Thyroglobulin is produced by all thyroid cells and is one of the building blocks for making thyroid hormones.
Thyroglobulin antibodies are produced by the immune system by mistake, and their job is to do what all antibodies do; eliminate an invader. Unfortunately, the invader is your daughter's thyroid gland.
TGab will try to interfere with thyroid hormone production. It does not damage the gland directly. It attacks thyroglobulin, and if it can destroy enough thyroglobulin, hormone production slows down.
The test result indicates an autoimmune thyroid disease. There is no effective treatment for these antibodies. The titer may rise or fall over time.

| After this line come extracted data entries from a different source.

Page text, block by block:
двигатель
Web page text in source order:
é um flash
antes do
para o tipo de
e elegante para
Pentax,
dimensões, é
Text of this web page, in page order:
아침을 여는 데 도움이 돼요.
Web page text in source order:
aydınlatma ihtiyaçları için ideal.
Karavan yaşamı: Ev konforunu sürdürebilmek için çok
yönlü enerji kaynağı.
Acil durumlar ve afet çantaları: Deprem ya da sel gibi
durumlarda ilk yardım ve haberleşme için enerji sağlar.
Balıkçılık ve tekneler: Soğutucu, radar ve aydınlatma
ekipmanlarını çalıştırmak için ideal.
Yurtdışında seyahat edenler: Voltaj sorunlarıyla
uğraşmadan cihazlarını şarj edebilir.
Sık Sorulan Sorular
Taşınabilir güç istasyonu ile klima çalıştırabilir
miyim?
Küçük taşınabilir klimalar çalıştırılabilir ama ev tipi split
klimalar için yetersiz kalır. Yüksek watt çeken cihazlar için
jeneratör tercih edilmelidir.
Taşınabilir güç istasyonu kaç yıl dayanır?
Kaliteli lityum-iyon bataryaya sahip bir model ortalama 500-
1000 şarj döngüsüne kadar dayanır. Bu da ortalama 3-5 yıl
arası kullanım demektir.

Her TSH is a little high, more than likely. Most people have a TSH under 2.0, although that does not hold true for everyone. I know nothing about pediatric thyroid levels, so her TSH may be normal.
The T4 and T3 test results are hard to comment on. There is a total T4 test and a Free T4 test. The Free T4 test is more acurate. Same story for the T3 test.

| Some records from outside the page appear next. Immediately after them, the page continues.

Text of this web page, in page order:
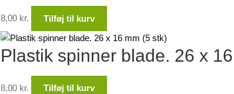
8,00 kr. Tilføj til kurv
Plastik spinner blade. 26 x
8,00 kr. Tilføj til kurv
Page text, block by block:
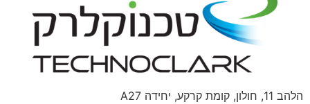
הלהב 11, חולון, קומת קרקע, יחידה A27
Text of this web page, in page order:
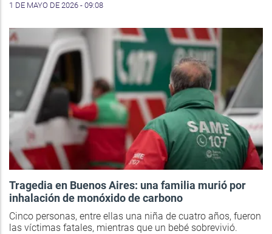
1 DE MAYO DE 2026 - 09:08
Tragedia en Buenos Aires: una familia murió por
inhalación de monóxido de carbono
Cinco personas, entre ellas una niña de cuatro años, fueron
las víctimas fatales, mientras que un bebé sobrevivió.
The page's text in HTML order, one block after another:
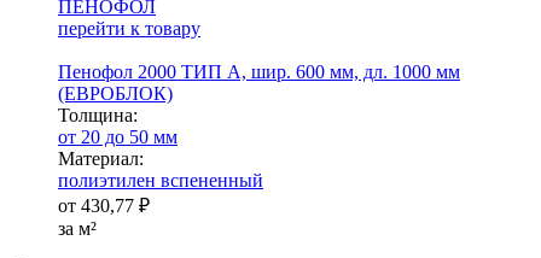
ПЕНОФОЛ
перейти к товару
Пенофол 2000 ТИП A, шир. 600 мм, дл. 1000 мм
(ЕВРОБЛОК)
Тол­щи­на:
от 20 до 50 мм
Ма­­те­­ри­­ал:
полиэтилен вспененный
от 430,77 ₽
за м²
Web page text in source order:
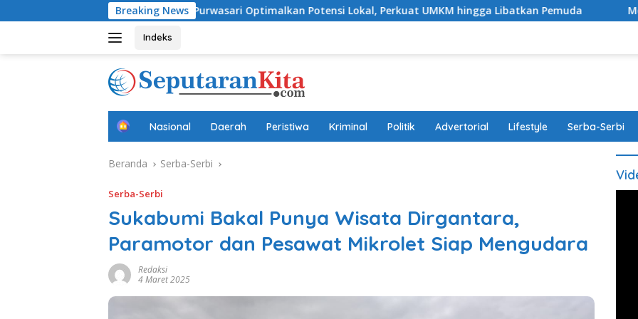
ke
Breaking News
Desa Purwasari Optimalkan Potensi Lokal, Perkuat UMKM hingga Libatkan Pemuda Modus Bawa Anak,
Indeks
B
a
d
Nasional Daerah Peristiwa Kriminal Politik Advertorial Lifestyle Serba-Serbi
Beranda Serba-Serbi
Serba-Serbi
Sukabumi Bakal Punya Wisata Dirgantara,
Paramotor dan Pesawat Mikrolet Siap Mengudara
Redaksi
4 Maret 2025
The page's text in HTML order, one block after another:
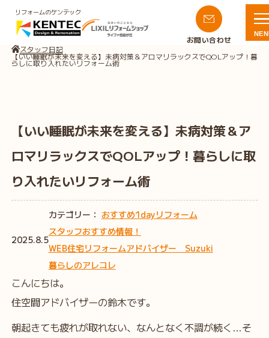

Different labs use different ranges for T4/T3 tests, for various reasons. To understand what a result means, you have to look at the result in relation to the lab ranges listed on the report.
What this means to you right now is that your daughter needs to have regular monitoring done to keep track of what her hormone levels are doing. Perhaps every three months.
Understanding test results is a bit complicated. The spread on what is "normal" for TSH, Free T4, and Free T3 are too broad, and a person can have a hormone imbalance and still have test results in the "normal" range the lab uses.
There is more you will want to learn. I'm all typed out for the moment. Others will probably respond. I'm sure you have other questions as well.